Sunday Breakfast

At Black Bear Diner for Sunday breakfast today. Forgot my journal, backpack, and glasses so a blog post for today. Increased the Ozempic this weekend and I think it’s working. Not sure if I’m actually hungry or just bored and forcing myself to eat. We’ll see how I’m feeling later today.

I wonder if I will ever just be tired of being depressed and disgusted with myself. It’s kind of weird that I’m hate myself but almost wore some sexy clothes today. What’s the point, I never act on the urges or anything. Not sure why I’m wearing the ring and almost used a plug. But I still have to admit I like the feel of the cock ring constricting things. The thoughts are still there even if the body isn’t up to it.

Maybe I should start exercising again. I mean I’ve accepted the mental and spiritual pain, might as well embrace the full physical pain.

Ok the Ozempic is definitely working. Not going to finish this right now.

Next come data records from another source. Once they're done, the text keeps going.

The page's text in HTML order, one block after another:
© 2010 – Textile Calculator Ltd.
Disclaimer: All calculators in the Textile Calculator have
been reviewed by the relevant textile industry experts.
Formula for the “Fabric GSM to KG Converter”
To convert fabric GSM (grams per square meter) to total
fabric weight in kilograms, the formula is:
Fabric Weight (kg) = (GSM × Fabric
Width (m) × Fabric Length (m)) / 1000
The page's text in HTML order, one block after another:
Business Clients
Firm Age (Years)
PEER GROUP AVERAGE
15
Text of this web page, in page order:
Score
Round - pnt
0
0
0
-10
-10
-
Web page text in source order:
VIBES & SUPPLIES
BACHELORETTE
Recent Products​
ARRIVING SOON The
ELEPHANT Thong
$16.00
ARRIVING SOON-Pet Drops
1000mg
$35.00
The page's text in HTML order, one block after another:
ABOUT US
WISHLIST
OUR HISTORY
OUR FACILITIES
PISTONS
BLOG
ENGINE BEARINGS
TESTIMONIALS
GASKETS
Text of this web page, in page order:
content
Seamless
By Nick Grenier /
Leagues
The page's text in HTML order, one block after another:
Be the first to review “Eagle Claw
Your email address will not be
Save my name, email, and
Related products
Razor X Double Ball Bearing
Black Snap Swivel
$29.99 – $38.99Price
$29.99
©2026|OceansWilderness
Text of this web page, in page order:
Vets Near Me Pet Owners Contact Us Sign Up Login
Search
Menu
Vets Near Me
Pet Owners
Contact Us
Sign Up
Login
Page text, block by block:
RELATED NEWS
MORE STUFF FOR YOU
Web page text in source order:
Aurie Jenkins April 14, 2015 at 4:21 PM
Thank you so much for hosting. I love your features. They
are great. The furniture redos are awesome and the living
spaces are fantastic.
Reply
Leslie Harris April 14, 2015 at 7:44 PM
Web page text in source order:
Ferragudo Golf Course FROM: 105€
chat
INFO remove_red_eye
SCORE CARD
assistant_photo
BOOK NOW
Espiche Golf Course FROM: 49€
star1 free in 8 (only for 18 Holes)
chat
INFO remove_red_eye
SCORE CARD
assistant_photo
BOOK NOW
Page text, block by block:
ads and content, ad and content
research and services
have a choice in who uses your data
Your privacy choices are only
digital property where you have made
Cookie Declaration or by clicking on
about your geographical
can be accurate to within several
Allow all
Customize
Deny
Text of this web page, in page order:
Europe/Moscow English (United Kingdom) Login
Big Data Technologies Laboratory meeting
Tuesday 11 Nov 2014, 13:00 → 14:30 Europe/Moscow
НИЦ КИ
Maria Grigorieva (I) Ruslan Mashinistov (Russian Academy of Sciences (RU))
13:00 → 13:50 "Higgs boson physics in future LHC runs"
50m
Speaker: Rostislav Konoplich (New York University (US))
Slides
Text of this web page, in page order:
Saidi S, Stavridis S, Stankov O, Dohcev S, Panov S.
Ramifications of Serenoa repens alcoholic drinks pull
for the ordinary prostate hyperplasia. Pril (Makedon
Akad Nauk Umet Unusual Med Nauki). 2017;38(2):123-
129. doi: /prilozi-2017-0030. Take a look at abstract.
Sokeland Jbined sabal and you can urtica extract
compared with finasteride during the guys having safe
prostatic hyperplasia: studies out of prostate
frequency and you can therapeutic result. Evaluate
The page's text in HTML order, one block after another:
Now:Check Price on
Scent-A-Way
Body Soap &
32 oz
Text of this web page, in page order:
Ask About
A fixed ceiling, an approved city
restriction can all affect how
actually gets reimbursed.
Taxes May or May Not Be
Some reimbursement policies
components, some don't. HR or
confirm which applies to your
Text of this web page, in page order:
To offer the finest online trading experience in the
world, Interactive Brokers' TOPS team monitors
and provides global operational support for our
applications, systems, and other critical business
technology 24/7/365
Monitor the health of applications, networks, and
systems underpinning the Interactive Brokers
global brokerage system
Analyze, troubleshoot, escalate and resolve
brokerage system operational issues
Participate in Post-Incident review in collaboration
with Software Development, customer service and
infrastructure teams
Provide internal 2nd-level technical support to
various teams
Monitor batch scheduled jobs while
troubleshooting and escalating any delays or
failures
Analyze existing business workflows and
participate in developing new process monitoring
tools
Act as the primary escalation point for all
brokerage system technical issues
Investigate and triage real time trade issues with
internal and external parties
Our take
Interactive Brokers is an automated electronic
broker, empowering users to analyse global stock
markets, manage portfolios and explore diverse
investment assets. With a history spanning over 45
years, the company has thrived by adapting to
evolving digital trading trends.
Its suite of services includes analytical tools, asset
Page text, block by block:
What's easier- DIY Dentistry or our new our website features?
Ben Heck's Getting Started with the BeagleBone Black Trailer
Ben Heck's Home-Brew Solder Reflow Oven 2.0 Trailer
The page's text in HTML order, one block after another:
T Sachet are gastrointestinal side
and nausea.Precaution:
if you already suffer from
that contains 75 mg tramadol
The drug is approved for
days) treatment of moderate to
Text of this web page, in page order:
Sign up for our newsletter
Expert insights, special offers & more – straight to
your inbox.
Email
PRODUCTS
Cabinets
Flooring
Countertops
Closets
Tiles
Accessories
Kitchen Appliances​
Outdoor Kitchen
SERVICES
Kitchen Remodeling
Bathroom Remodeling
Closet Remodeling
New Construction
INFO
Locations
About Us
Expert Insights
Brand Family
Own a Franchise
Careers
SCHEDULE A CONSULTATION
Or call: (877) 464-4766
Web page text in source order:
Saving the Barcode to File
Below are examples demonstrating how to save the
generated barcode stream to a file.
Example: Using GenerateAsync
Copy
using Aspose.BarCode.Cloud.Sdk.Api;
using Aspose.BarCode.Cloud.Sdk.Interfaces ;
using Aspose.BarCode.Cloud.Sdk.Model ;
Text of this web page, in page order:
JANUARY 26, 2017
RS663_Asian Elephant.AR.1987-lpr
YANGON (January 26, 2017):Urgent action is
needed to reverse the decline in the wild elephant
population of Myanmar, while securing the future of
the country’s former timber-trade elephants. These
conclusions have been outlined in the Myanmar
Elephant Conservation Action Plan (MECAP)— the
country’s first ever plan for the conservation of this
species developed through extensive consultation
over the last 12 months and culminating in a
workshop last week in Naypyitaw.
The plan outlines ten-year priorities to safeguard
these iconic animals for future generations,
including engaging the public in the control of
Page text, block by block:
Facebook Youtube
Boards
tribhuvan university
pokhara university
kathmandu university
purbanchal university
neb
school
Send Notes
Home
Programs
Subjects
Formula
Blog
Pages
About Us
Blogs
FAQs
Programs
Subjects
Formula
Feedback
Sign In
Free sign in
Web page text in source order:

A nice day out in Larkspur as usual. Probably too nice of a day for me to be wearing a union suit under my hockey jersey. But out in the sun trying to get that vitamin D I supposedly need (Could probably use the other kind too…). Maybe I should goto the street to get some better people watching, but kind of ambiviant about the whole thing. Maybe just take a nap in my car.

Trying to resist the urge to doom scroll or go down a YouTube rabbit hole, but it’s hard. Not easy to just sit by myself without something to distract the thoughts. Not easy at all.

The garbage disposal is not working. Watched a couple of videos on how to take it apart and try to fix it. Put it off yesterday but really should try after I get home. It’s not like I cook that much at home anyway. If nothing else, pay a plumber to fix it. Who needs to save money for my car lease that is up soon.

The car issue is just going to be more sleepless nights. Still trying to acknowledge to myself that I probably can’t afford the Mitsubishi Outlander PHEV I wanted to get. Or any PHEV really. Hard pressed to get a hybrid SUV also. Will probably have to settle for just a hybrid; a Honda one at that. Two plans are circulating in my head. First is to use the EV credit and buy something at the beginning of the year when I can use it directly at the dealership as a down payment. Problem is all of the cars that can use the EV credit kind of suck. They have to be American made and the ones on the list are not good or very expensive, even with the credit.

The bane of my existence for the next couple of months.

The second option is to listen to Lesa and buy the Civic and then use it as a trade-in to get something else. How long would I hold on to it, a year. I could probably pay it off after March when my tax return and bonus kick in. Might be the most sensible thing to do.

Bonus thought is to go full EV instead of hybrid. Reverse charge it by charging it at work instead of home. But would I be able to do my random drives up the coast and through the backroads? And more options for the EV credit.

First things first I guess. I need to make an appointment and get an inspection. Why I don’t think the car’s condition is terrible, I’m already almost 150% above the lease mileage. There is the sticky brake hold button and question about the cig plug. I know it’s already sitting about $2000 for the over mileage plus whatever else they claim. Hoping that I can take the center console apart and clean the brake hold button. Just need the courage and motivation to do it, like everything in my life.

Maybe I should goto Frogs Hot Tubs today. A soak might do wonders for my hip/leg. Or just more time to be alone and let my thoughts torture me? What I really need is a chiropractor or to join StretchLab to get the joints moving around.